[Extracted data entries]
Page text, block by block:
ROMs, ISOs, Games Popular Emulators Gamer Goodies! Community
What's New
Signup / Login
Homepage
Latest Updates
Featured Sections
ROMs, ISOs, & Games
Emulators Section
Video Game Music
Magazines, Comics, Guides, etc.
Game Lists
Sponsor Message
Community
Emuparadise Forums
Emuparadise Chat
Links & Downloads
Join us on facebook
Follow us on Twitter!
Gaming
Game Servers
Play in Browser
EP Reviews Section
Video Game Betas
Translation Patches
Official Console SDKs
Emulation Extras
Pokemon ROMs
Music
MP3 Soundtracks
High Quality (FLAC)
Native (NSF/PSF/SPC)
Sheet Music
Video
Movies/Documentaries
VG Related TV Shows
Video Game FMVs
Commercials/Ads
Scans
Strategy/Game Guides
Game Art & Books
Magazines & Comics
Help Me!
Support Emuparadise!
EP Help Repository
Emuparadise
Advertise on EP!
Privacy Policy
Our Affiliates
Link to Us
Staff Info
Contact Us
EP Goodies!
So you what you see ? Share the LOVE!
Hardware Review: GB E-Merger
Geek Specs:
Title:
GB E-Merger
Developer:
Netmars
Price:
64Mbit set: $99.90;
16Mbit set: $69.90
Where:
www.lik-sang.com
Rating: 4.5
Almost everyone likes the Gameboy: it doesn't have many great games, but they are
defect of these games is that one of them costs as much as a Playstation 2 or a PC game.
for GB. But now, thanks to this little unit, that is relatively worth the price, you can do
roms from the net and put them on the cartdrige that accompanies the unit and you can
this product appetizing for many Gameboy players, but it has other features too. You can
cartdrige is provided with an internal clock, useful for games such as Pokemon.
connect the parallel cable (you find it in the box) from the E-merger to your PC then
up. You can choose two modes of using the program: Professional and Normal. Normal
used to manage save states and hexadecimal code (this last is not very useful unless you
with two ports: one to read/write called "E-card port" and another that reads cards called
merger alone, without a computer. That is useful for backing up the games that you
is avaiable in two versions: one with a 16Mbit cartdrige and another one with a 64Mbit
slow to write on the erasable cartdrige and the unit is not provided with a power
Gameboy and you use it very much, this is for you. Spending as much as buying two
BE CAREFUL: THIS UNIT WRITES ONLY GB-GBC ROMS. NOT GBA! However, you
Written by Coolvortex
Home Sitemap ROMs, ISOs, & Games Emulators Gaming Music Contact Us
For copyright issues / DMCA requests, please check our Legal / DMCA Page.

What to work on:
Each line that contains the string "useful" should be copied from the data above.

Your response:
cartdrige is provided with an internal clock, useful for games such as Pokemon.
used to manage save states and hexadecimal code (this last is not very useful unless you
merger alone, without a computer. That is useful for backing up the games that you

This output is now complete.